Mix olive-green olive-green olive-green red yellow yellow orange
Red pale orange-red pale orange-red pale orange-red red almost white pink pink
Blue blue blue blue very pale blue white white almost white
Yellow orange orange orange pale yellow bright yellow bright yellow bright yellow

Teaching notes

Different dyes bond to fabrics in different ways.

Acid dyes contain acidic –CO2H and –SO3H groups which bond to the basic –NH groups in the amide linkages of wool, silk and nylon.

Direct dyes bond by hydrogen bonding and take well to cellulose-based fibres such as cotton, viscose and rayon which have many –OH groups.

Disperse dyes are not water-soluble. They exist in the dye-bath as a fine suspension (hence the name), and are absorbed as a solid solution by hydrophobic fabrics such as polyesters.

After the demonstration, students who have already studied the chemical structures of different types of fibre could be asked to predict the effects on other fabrics, for example on silk and nylon, which are polyamides like wool. They could also be asked to predict the effect of the dyes on a mixed fabric, such as cotton-polyester.
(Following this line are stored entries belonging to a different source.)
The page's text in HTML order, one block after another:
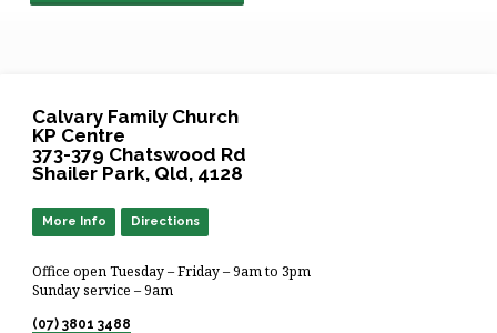
Calvary Family Church
KP Centre
373-379 Chatswood Rd
Shailer Park, Qld, 4128
More Info Directions
Office open Tuesday – Friday – 9am to 3pm
Sunday service – 9am
(07) 3801 3488
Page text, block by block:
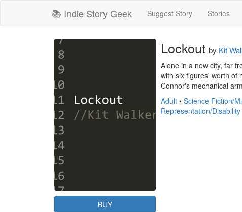
📚 Indie Story Geek Suggest Story Stories
BUY
Lockout by Kit
Alone in a new city, far
with six figures' worth of
Connor's mechanical
Adult • Science Fiction/
Representation/Disability
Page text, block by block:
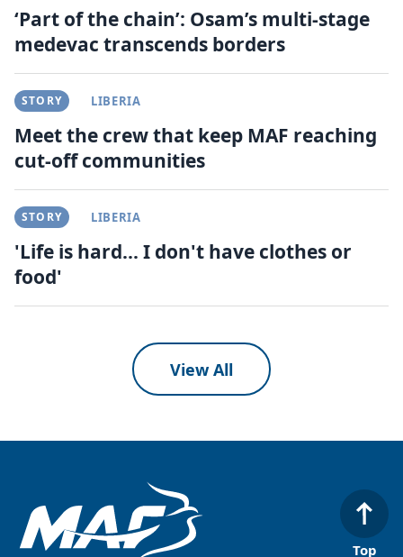
‘Part of the chain’: Osam’s multi-stage
medevac transcends borders
STORY LIBERIA
Meet the crew that keep MAF reaching
cut-off communities
STORY LIBERIA
'Life is hard... I don't have clothes or
food'
View All
Top

They may now be able to offer a possible explanation for some odd effects in washing machine accidents, where labels and trim may emerge a different colour to the rest of the garment.

A diagram illustrating the structure of three different dyes, including direct red, disperse yellow and acid blue

Source: Royal Society of Chemistry

The structures of Direct red 23, Disperse yellow 7 and Acid blue 40 dyes

This demonstration could be followed up by various investigations, for example:

  1. Devising mixed dye-baths to produce different colours to the ones demonstrated using the chemical principles fabrics described above.
  2. Investigating the effect on the colours produced in different fabrics of:
    1. Mordants such as salt or alum – see CLEAPSS Hazcards HC047b and HC002B
    2. pH of the dye bath
    3. Time in the dye bath  
    4. Temperature of the dye bath
  3. How fast (resistant to washing out) are the dyes to a variety of treatments?


  • A good account of which types of dyes dye which fabrics is given in The essential chemical industry, p 42. University of York: The Chemical Industry Education Centre, 1989.
  • Kemtex Educational Supplies provide a range of information sheets about dyes and dyeing, and related processes such as transfer printing, as well as supplying a wide range of dyes to school Art and Design and Textile Departments. They also provide kits of dyes and fabrics for similar demonstrations.
  • The SHIPS Resource Center at the University of Minnesota provides a cross-curricular unit called ‘A Lesson to Dye For’, which also highlights investigative skills. The level of chemistry is not high, but the range of ideas is very wide, and teachers may find some useful ideas for follow-up work.